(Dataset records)
[Start of section]

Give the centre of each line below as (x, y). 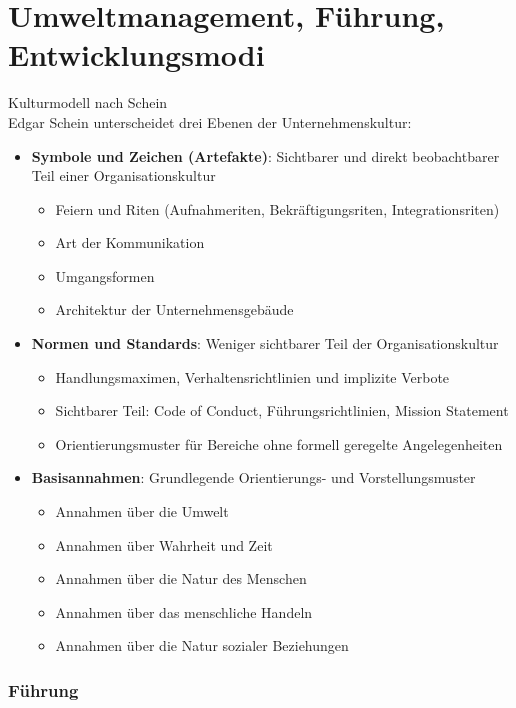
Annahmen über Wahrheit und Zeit (164, 544)
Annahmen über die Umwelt (142, 511)
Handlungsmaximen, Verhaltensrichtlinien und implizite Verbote (252, 376)
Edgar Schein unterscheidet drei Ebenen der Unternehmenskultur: (210, 121)
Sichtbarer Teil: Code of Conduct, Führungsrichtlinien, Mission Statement (282, 410)
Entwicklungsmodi (136, 54)
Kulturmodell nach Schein (88, 102)
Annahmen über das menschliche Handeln (184, 611)
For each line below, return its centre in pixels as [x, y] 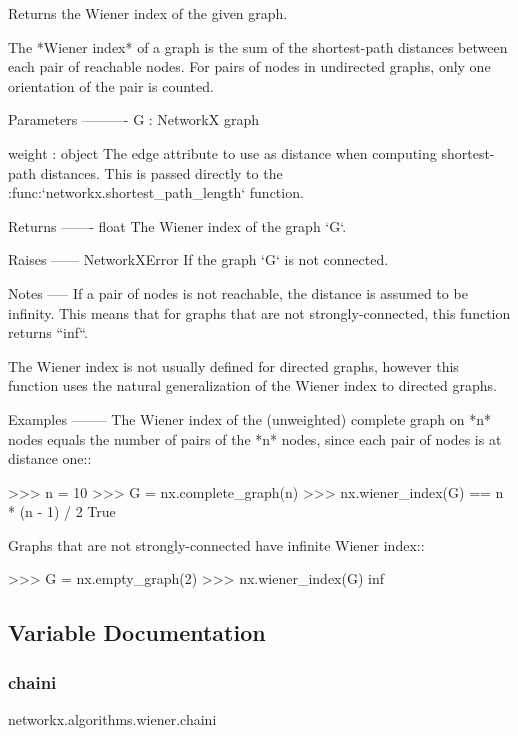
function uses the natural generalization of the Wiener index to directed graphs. [252, 385]
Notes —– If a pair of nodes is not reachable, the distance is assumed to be [238, 292]
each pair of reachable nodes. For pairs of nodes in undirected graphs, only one [249, 66]
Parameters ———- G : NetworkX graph [133, 119]
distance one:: [50, 458]
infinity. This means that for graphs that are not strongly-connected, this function [259, 312]
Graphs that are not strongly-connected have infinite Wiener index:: [216, 544]
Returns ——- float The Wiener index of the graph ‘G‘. [177, 225]
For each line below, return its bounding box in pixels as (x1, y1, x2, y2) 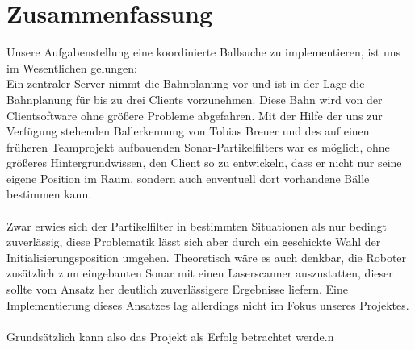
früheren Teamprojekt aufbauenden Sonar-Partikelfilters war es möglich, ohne (6, 138, 390, 155)
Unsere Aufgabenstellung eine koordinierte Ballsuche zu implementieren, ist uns (6, 44, 401, 60)
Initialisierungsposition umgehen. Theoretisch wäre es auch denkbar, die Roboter (6, 248, 407, 265)
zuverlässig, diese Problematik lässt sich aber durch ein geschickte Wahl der (6, 233, 381, 250)
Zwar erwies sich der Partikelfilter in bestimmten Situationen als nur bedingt (6, 217, 387, 234)
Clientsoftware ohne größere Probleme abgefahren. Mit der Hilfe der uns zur (6, 106, 383, 123)
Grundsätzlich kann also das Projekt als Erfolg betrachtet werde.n (6, 327, 334, 344)
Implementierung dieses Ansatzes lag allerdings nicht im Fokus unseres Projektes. (6, 296, 409, 313)
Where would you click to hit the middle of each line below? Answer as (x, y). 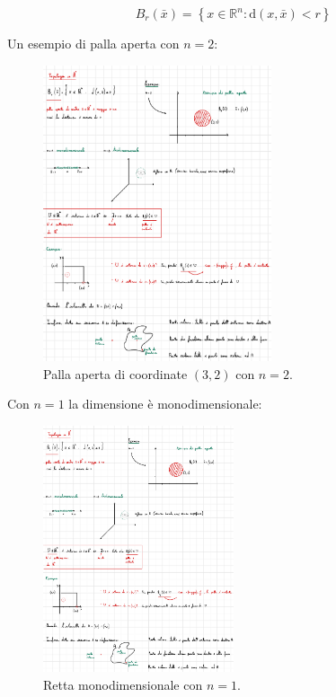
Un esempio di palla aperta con (93, 43)
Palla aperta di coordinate (115, 373)
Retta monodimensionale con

[End of section]

# WORK INSTRUCTION
Could you reproduce the records above exactly, leaving out every picture?

# SOLVED PROBLEM
Give the centre of each line below as (x, y). 
Annahmen über Wahrheit und Zeit (164, 544)
Annahmen über die Umwelt (142, 511)
Handlungsmaximen, Verhaltensrichtlinien und implizite Verbote (252, 376)
Edgar Schein unterscheidet drei Ebenen der Unternehmenskultur: (210, 121)
Sichtbarer Teil: Code of Conduct, Führungsrichtlinien, Mission Statement (282, 410)
Entwicklungsmodi (136, 54)
Kulturmodell nach Schein (88, 102)
Annahmen über das menschliche Handeln (184, 611)
For each line below, return its centre in pixels as [x, y] 
function uses the natural generalization of the Wiener index to directed graphs. [252, 385]
Notes —– If a pair of nodes is not reachable, the distance is assumed to be [238, 292]
each pair of reachable nodes. For pairs of nodes in undirected graphs, only one [249, 66]
Parameters ———- G : NetworkX graph [133, 119]
distance one:: [50, 458]
infinity. This means that for graphs that are not strongly-connected, this function [259, 312]
Graphs that are not strongly-connected have infinite Wiener index:: [216, 544]
Returns ——- float The Wiener index of the graph ‘G‘. [177, 225]
For each line below, return its bounding box in pixels as (x1, y1, x2, y2) 
früheren Teamprojekt aufbauenden Sonar-Partikelfilters war es möglich, ohne (6, 138, 390, 155)
Unsere Aufgabenstellung eine koordinierte Ballsuche zu implementieren, ist uns (6, 44, 401, 60)
Initialisierungsposition umgehen. Theoretisch wäre es auch denkbar, die Roboter (6, 248, 407, 265)
zuverlässig, diese Problematik lässt sich aber durch ein geschickte Wahl der (6, 233, 381, 250)
Zwar erwies sich der Partikelfilter in bestimmten Situationen als nur bedingt (6, 217, 387, 234)
Clientsoftware ohne größere Probleme abgefahren. Mit der Hilfe der uns zur (6, 106, 383, 123)
Grundsätzlich kann also das Projekt als Erfolg betrachtet werde.n (6, 327, 334, 344)
Implementierung dieses Ansatzes lag allerdings nicht im Fokus unseres Projektes. (6, 296, 409, 313)
Where would you click to hit the middle of each line below? Answer as (x, y). 
Un esempio di palla aperta con (93, 43)
Palla aperta di coordinate (115, 373)
Retta monodimensionale con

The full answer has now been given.